Ein Blick aufs Kanzleramt in Berlin. Quelle: Pixabay

Berlin, Deutschland (Weltexpress). Ob das Volk belogen und betrogen werden will, das sei dahingestellt. Dass die Merkel-Regierung, die von Mitgliedern und Mandatsträgern der Altparteien aus CDU, CSU und SPD getragen wird, das Volk lügt und betrügt, vor allem dann, wenn es um andere Völker geht, das ist so.

Am besten lügt die Bundesregierung mit Statistiken. Deswegen will sie die Berechnung, mit der die Anzahl der Einwanderer ermittelt wird, ändern. Manuel Bewarder weist in „Welt“ (7.4.2019) unter der Überschrift „Bundesregierung rechnet intern Flüchtlingszahl herunter“ darauf hin, dass Regierung unter Kanzlerin Angela Merkel (CDU) überlege, „künftig für die Statistik die hierzulande geborenen Kinder von Asylbewerbern nicht mehr mitzuzählen“. Diese und weitere Überlegungen würden laut „Welt am Sonntag“ (7.4.2019) „sowohl im Kanzleramt als auch im Innenministerium durchgespielt“.

Alexander Gauland teilt zu den „Zahlenspielereien“ als Fraktionsvorsitzende der AfD im Deutschen Bundestag per Pressemitteilung vom 7.4.2019 mit, „dass Horst Seehofers ‚Obergrenze‘ für die Aufnahme von Asyl-Migranten und Flüchtlingen nichts weiter“ sei, „als ein billiger Trick zur Irreführung der Bürger und Wähler und die Bundesregierung „die illegale Einwanderung unter Missbrauch des Asylrechts nach wie vor nicht unter Kontrolle“ habe.

Statt sich auf die Zurückweisung der sich abzeichnenden neuen Migrationswelle über die Balkanroute vorzubereiten, hat die Bundesregierung offensichtlich bereits kapituliert und konzentriert sich nur noch darauf, die Bürger über die wahre Dimension der Zuwanderung zu täuschen.

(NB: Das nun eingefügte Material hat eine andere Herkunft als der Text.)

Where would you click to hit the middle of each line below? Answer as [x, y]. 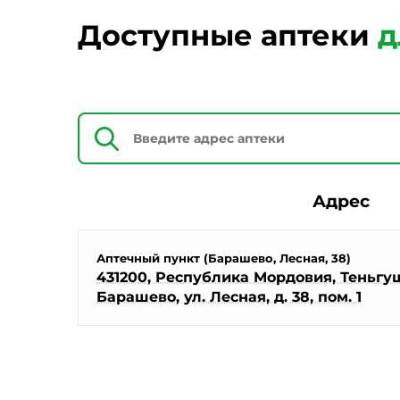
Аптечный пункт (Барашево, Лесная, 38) [224, 258]
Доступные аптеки [228, 35]
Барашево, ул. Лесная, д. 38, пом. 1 [229, 297]
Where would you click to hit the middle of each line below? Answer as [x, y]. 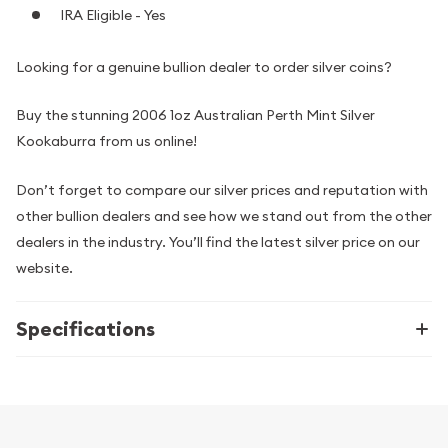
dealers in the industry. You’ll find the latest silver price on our [218, 241]
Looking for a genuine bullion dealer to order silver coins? [204, 66]
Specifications [85, 328]
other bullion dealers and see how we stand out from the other [224, 215]
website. [44, 267]
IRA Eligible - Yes [113, 15]
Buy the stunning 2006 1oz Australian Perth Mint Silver [195, 115]
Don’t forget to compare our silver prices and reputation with [222, 189]
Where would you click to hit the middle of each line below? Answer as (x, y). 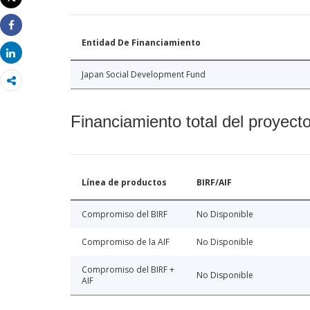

Durch Statistik-Manipulationen wird die Zahl der Asyl-Migranten, die auf Kosten der Steuerzahler und der Solidargemeinschaft unterhalten werden müssen, um keinen einzigen reduziert. Immerhin verdanken wir dem Bekanntwerden dieses Taschenspielertricks die Erkenntnis, dass die Sekundärmigration über den Kreißsaal auch ohne Familiennachzug bereits in die Zehntausende geht.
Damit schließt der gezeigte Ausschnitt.